Wills can also contain specific provisions, such as a right to reside clause, which grants someone the right to live in a property for a certain period or until their death. Additionally, there are often personalised clauses that reflect a person’s unique circumstances or desires, such as setting conditions on gifts or making bequests for charitable purposes.


Ultimately, the contents of a Will should reflect the individual’s wishes and the complexities of their estate, which is why seeking professional advice is important when drafting one.

A Power of Attorney is a legal document that allows you to appoint someone to make financial and/or legal decisions on your behalf. You can say when this power begins, whether immediately or later, such as if you lose capacity. This person (called your attorney) can manage tasks like paying bills, selling property, or handling investments on your behalf. A Power of Attorney can be enduring, meaning it remains in effect even if you lose the capacity to make decisions yourself.
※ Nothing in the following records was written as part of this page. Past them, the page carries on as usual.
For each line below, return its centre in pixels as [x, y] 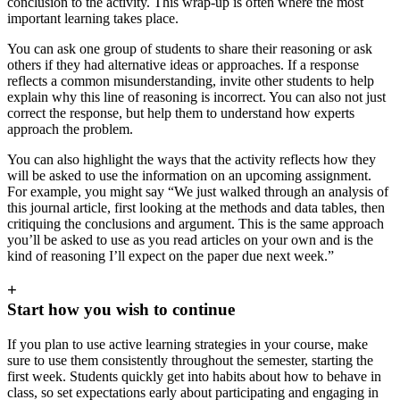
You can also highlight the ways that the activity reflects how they [192, 159]
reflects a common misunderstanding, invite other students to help [191, 80]
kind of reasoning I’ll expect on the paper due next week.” [171, 255]
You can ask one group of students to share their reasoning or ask [190, 48]
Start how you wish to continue [121, 310]
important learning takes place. [93, 18]
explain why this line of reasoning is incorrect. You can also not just [196, 96]
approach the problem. [70, 129]
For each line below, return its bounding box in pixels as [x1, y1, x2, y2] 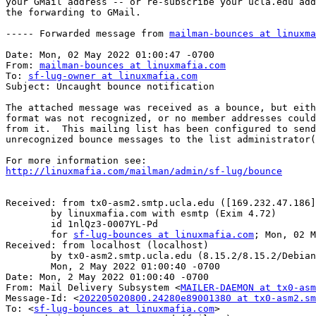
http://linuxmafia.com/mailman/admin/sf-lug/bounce [6, 166, 282, 177]
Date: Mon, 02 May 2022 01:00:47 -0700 [6, 49, 214, 61]
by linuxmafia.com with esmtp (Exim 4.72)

No, in Australia, an attorney and a lawyer are not the same thing. The term “attorney” can be confusing because:

  • An attorney under a Power of Attorney is someone you appoint to make financial, legal, or medical decisions on your behalf. This person does not need to be a lawyer; they can be a trusted family member, friend, or professional advisor.
  • Movies and TV shows in the USA tend to refer to lawyers as Attorneys.

A lawyer (or solicitor) is a qualified legal professional who can give legal advice, represent you in legal matters, and prepare legal documents. Like our Wills and estate lawyers here at Jacaranda Law!

So, the person you appoint as an attorney under a Power of Attorney doesn’t need to be a lawyer—they simply need to be someone you trust to act in your best interests, such as a friend or family member.

An Advanced Health Directive (AHD) is a document that outlines your medical wishes and instructions in the event that you are unable to make decisions due to illness or incapacity. It provides directions to healthcare professionals and loved ones about the types of medical treatments you would or wouldn’t want, ensuring your wishes are respected in critical health situations. An AHD goes beyond an Enduring Power of Attorney because instead of trusting an Attorney to make certain health decisions for you, directions have already been made by you in the AHD!

Superannuation benefits do not automatically form part of your estate and are not automatically dealt with in your Will. Instead, they are managed separately by your superannuation fund trustee. A binding death nomination (BDN) is a directive you make to your super fund, specifying who should receive your superannuation benefits upon your death.


For industry and retail super funds, a binding death nomination is typically straightforward. You nominate a beneficiary (such as a spouse or child), and the trustee must follow this nomination if it meets legal requirements, such as being in writing, signed, and witnessed. These nominations generally need to be renewed every three years.


For self-managed super funds (SMSFs), the process is more complex. SMSF members have more flexibility in how they structure their nomination, but it must comply with the fund’s trust deed. The trustee may also need to follow additional formalities to ensure the nomination is valid.


In all cases, a binding death nomination ensures your superannuation benefits go directly to your chosen beneficiaries, bypassing the trustee’s discretion. In otherwords, if you want your Super to go directly to an eligible person (or your estate) you should tell your Super fund that!